Segment Start: Supplied material

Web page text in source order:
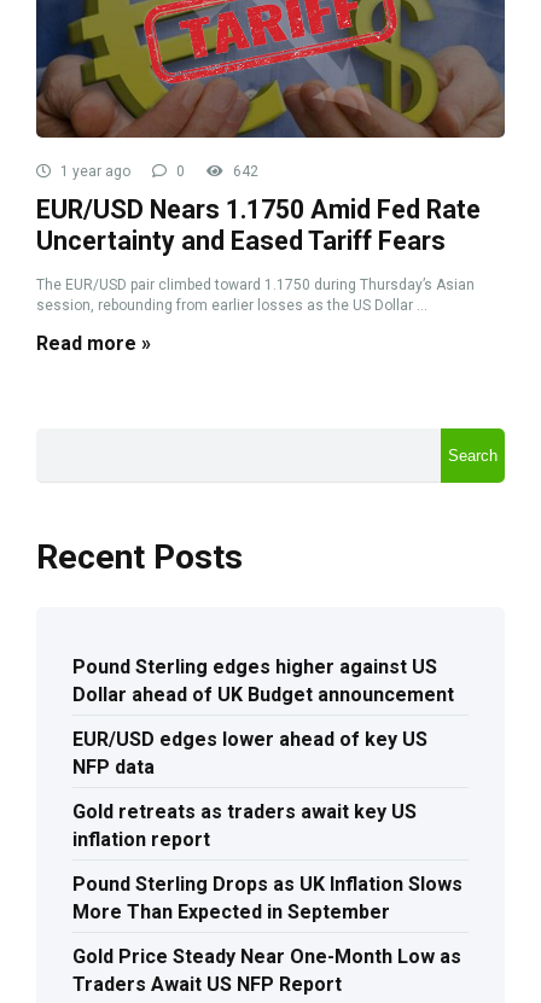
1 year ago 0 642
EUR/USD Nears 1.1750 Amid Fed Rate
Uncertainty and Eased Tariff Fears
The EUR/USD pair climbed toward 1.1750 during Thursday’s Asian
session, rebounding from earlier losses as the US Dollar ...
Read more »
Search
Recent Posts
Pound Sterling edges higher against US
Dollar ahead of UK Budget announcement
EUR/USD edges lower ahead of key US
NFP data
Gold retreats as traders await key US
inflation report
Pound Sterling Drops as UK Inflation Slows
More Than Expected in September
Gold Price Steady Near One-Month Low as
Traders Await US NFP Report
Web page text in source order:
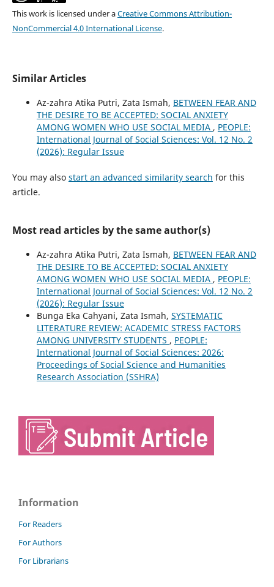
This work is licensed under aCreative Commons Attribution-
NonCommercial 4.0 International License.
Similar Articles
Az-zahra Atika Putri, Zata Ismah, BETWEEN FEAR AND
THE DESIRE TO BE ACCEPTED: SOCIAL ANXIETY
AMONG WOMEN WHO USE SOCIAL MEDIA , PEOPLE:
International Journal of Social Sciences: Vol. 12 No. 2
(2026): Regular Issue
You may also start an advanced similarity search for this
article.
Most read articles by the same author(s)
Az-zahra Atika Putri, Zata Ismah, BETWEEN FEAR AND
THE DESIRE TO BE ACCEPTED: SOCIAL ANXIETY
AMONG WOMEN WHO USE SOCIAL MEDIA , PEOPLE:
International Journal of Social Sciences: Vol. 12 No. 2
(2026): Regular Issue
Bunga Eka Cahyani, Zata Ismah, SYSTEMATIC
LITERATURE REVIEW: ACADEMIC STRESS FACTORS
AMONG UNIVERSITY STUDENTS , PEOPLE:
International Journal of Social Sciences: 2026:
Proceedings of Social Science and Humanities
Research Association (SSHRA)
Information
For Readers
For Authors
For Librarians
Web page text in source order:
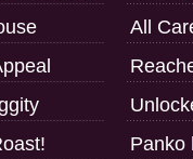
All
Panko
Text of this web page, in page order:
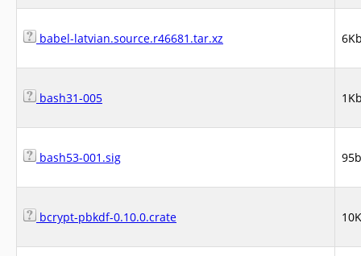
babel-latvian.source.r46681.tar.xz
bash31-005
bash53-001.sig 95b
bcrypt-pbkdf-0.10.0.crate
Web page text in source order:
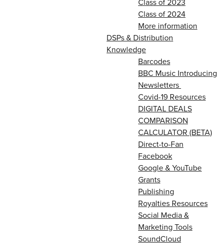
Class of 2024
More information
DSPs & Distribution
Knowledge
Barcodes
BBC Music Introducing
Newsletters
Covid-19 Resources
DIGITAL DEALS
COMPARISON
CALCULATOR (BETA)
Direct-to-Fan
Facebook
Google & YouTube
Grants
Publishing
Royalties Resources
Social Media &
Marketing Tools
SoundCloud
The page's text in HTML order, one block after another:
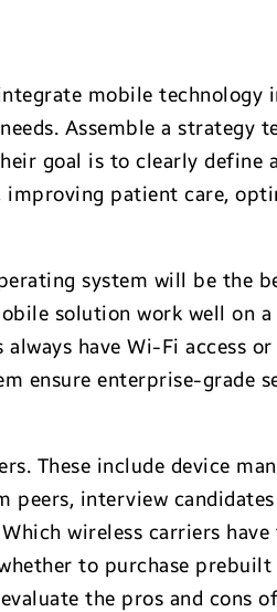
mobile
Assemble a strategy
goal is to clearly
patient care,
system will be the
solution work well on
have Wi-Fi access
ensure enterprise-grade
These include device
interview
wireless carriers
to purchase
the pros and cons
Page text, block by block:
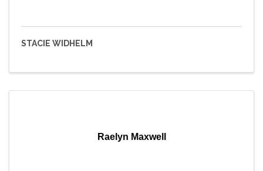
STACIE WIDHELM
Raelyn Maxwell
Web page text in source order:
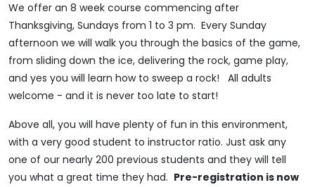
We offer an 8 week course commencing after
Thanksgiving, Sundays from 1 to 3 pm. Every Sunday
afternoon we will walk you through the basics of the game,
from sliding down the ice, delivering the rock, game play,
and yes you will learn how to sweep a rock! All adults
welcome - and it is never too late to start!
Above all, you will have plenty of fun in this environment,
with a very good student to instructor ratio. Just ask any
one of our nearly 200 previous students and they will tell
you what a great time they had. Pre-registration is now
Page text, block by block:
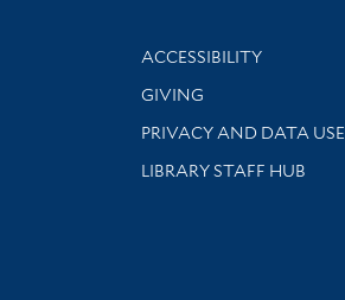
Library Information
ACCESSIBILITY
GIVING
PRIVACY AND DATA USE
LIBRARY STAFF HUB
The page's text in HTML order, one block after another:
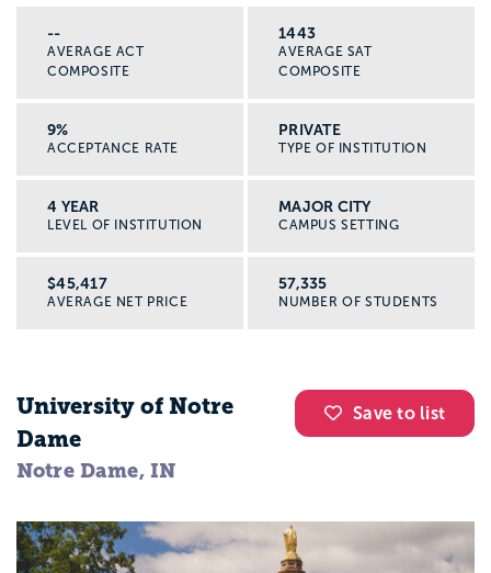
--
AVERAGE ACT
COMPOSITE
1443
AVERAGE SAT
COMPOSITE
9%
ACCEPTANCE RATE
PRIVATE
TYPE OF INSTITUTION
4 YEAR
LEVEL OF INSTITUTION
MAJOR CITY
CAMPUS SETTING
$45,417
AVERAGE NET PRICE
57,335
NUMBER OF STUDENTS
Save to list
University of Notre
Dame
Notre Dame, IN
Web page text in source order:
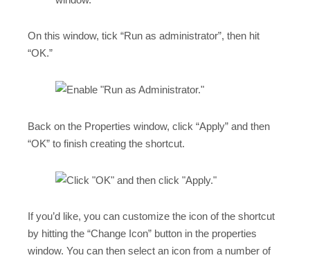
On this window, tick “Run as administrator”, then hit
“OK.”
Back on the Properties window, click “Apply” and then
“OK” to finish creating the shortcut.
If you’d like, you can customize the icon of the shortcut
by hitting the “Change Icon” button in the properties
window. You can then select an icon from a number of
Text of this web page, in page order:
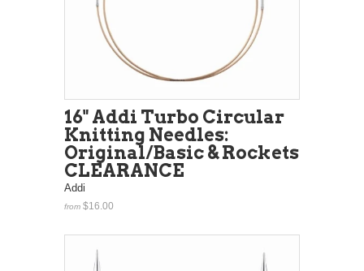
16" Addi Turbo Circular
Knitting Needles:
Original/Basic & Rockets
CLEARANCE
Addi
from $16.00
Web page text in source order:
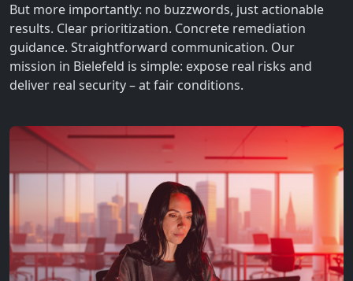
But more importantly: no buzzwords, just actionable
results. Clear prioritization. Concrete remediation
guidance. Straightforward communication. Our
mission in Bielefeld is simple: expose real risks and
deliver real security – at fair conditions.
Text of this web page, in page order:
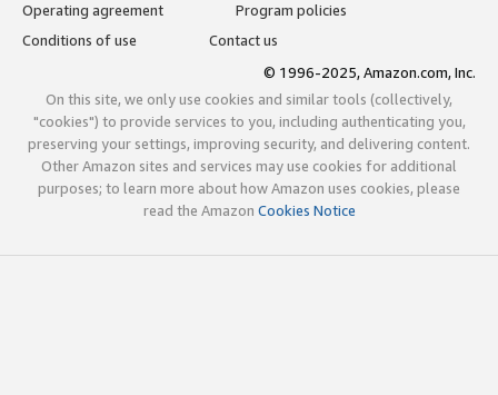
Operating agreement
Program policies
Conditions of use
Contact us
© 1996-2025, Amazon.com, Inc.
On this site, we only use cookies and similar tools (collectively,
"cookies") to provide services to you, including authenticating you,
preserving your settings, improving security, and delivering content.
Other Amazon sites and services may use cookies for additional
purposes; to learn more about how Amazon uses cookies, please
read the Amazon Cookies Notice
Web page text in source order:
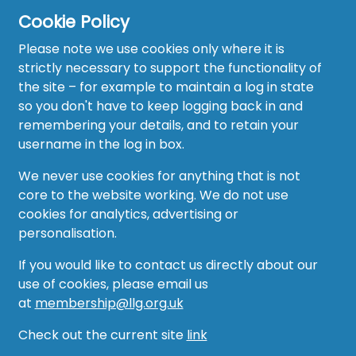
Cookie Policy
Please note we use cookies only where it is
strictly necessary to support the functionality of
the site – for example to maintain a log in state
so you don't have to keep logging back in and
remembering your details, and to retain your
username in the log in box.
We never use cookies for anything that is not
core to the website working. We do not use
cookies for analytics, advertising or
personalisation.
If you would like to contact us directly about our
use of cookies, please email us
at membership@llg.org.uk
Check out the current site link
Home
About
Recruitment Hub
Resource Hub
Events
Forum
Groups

Segment End: Supplied material
Segment Start: Supplied material

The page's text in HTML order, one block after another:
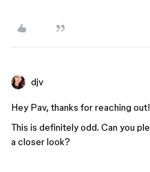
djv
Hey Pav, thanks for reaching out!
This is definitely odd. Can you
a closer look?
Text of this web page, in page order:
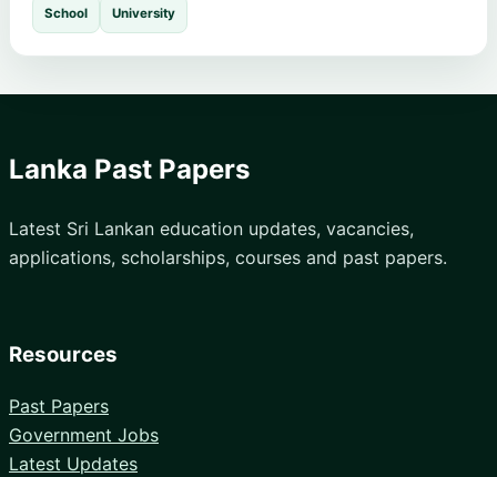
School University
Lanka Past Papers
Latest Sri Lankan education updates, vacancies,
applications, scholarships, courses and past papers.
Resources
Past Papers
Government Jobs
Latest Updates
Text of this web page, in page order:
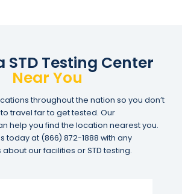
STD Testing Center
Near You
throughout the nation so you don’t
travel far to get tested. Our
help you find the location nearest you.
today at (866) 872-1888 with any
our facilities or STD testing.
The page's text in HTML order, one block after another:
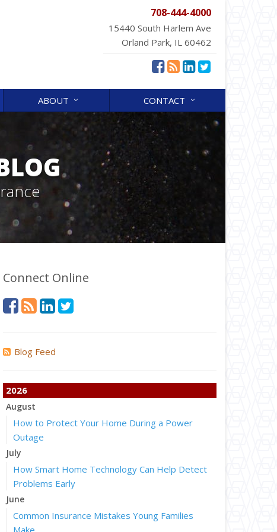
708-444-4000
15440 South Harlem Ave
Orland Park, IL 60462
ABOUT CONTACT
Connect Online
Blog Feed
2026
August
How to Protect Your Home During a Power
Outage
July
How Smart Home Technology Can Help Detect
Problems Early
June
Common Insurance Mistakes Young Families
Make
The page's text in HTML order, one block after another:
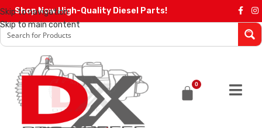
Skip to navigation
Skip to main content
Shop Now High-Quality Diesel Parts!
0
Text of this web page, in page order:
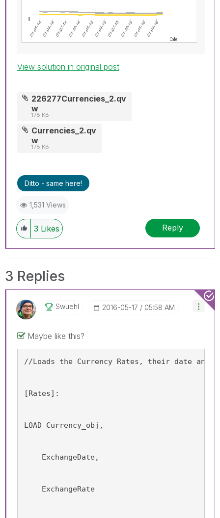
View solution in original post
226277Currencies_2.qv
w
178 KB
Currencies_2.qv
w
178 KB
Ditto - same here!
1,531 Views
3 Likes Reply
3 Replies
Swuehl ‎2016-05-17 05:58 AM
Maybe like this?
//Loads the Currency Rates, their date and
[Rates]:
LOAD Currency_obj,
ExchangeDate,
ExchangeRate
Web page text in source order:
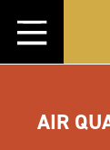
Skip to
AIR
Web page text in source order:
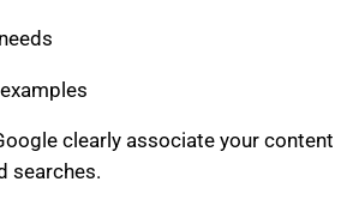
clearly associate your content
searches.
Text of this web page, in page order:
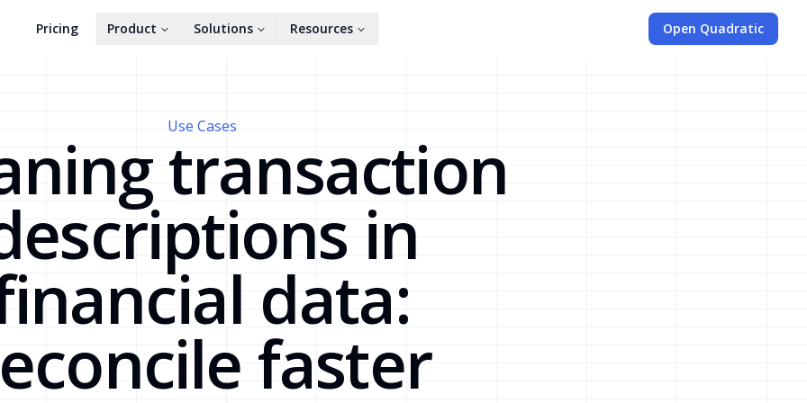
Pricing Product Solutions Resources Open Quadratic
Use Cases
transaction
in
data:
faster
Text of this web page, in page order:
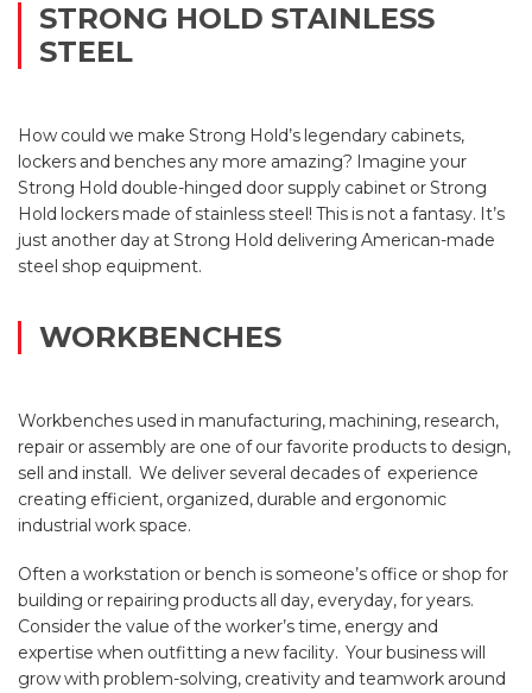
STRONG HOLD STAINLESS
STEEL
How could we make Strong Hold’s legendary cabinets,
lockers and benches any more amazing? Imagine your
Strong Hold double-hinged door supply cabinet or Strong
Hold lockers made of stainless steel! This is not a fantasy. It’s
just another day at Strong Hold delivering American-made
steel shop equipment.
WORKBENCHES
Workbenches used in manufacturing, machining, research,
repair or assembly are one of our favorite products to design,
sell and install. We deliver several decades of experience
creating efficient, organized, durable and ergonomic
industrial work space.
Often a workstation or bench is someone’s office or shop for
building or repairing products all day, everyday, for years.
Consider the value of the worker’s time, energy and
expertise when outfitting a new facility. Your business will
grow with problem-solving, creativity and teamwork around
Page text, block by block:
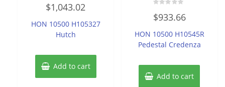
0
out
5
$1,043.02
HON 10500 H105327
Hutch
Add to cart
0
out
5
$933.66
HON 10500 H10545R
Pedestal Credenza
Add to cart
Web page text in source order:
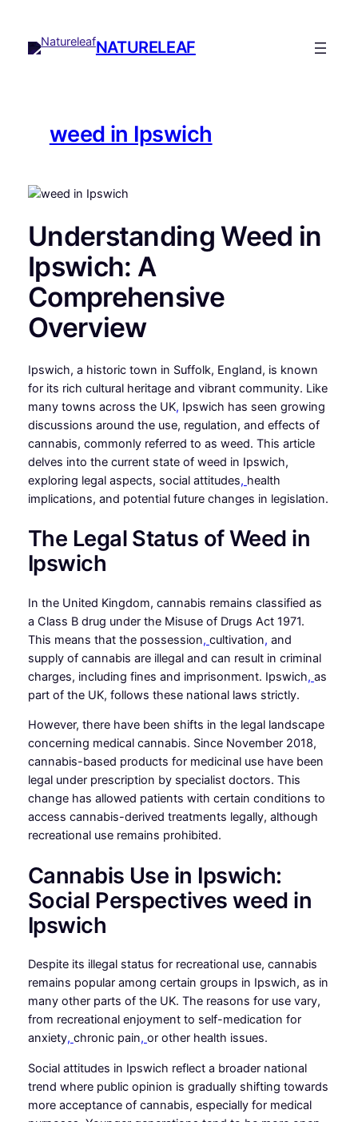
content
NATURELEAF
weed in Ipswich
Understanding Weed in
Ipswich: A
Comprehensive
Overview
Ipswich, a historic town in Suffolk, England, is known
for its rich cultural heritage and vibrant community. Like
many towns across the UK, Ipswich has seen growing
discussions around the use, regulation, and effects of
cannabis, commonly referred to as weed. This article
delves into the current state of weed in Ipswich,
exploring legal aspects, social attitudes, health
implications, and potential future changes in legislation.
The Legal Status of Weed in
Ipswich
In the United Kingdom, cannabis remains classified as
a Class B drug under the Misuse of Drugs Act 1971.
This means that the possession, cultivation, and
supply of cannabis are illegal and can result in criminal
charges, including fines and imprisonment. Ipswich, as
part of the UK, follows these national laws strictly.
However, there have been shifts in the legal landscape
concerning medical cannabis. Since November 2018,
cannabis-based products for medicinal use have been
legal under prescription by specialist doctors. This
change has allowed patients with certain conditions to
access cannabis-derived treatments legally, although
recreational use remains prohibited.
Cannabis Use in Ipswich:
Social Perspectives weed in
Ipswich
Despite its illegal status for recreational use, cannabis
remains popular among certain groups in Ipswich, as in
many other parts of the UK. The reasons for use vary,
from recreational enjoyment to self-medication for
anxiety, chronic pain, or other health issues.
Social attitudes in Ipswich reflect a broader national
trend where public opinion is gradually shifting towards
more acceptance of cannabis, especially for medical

Segment End: Supplied material

_What the task asks:_ Output exactly the lines of the listing above that start with the one holding "Other Amazon sites" and go on through the one holding "the site – for"; leave the pictures out.

_Reply:_
Other Amazon sites and services may use cookies for additional
purposes; to learn more about how Amazon uses cookies, please
read the Amazon Cookies Notice
Web page text in source order:
Cookie Policy
Please note we use cookies only where it is
strictly necessary to support the functionality of
the site – for example to maintain a log in state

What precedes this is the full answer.